Словно сильный удар по голове, а после звон в ушах. Моран стиснул зубы, охваченный яростной печалью. Он в оцепенении смотрел на лицо Тины, давно вычеркнутое им из памяти, стёртое добровольно, а она вдруг заимела наглости возродить тот образ, что напоминал Себастьяну о том, как болезненны непридуманные чувства и эмоции. Он смял фотокарточку в кулаке и ударил им по близстоящей тумбе, затем швырнул фото в мусорное ведро, оделся и вышел на улицу, остановившись под фонарём.
Его лицо обдало влажной ночной прохладой, в ноздри забился мерзкий запах выхлопов и дорожной пыли, прибитой к земле дождём, что шёл вечером. Моран прикрыл глаза и запрокинул голову, наощупь вынул из пачки сигарету и глубоко затянулся. У него тряслись руки от волнения, и истерические смешки накатывали приступами. «Обезьяна, чудовище…», − тихо рычал себе под нос Себастьян «нежности», какими нарёк когда-то Тину Маллиган, и мыслями уносился в горы Олимпик, где, наплевав на собственное безрассудство и ослеплённость, он впервые целовал женщину, из-за которой забыл себя.
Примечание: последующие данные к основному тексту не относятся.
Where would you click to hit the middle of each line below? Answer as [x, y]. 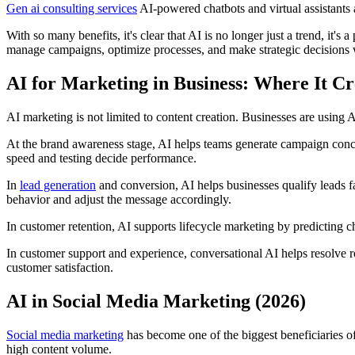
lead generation [58, 185]
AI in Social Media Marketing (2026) [156, 301]
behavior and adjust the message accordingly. [119, 200]
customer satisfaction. [60, 268]
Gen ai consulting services [72, 9]
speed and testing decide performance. [101, 158]
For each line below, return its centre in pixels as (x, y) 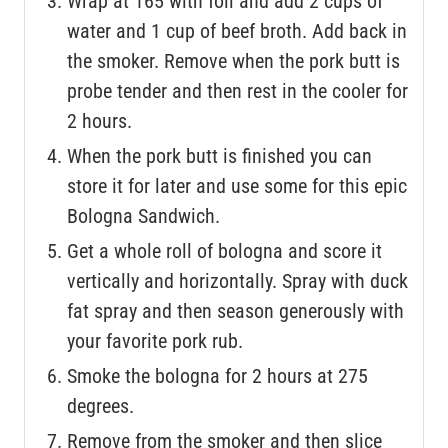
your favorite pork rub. (155, 340)
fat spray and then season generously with (235, 310)
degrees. (100, 405)
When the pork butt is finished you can (219, 155)
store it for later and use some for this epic (237, 185)
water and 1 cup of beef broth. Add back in (237, 30)
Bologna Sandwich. (143, 215)
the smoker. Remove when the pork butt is (233, 60)
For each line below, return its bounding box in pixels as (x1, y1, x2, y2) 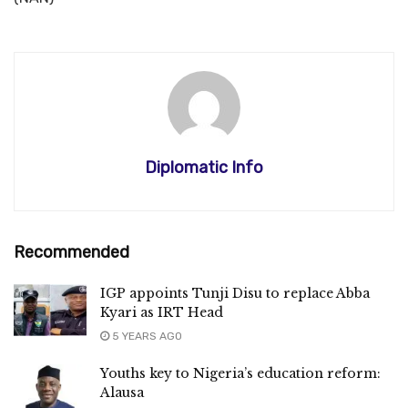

Он открыл глаза и заметил наверху плакат с рекламой выставки, на которой был не так давно с Люсиль и вспомнил, что она ему тогда ответила, её холодное лицо и нарисованные эмоции. В его памяти этот эпизод вдруг лёг рядом с воспоминанием, когда он стоял за спиной Тины, припав лицом к её затылку, пока она, обводя его рукой линии на холсте, говорила с трепетом об игре света и тени, о буйстве красок, о глубине человеческих чувств, о возвышенной красоте природы. «Она уж точно знала, почему так любит живопись, а я, олень, её не слушал».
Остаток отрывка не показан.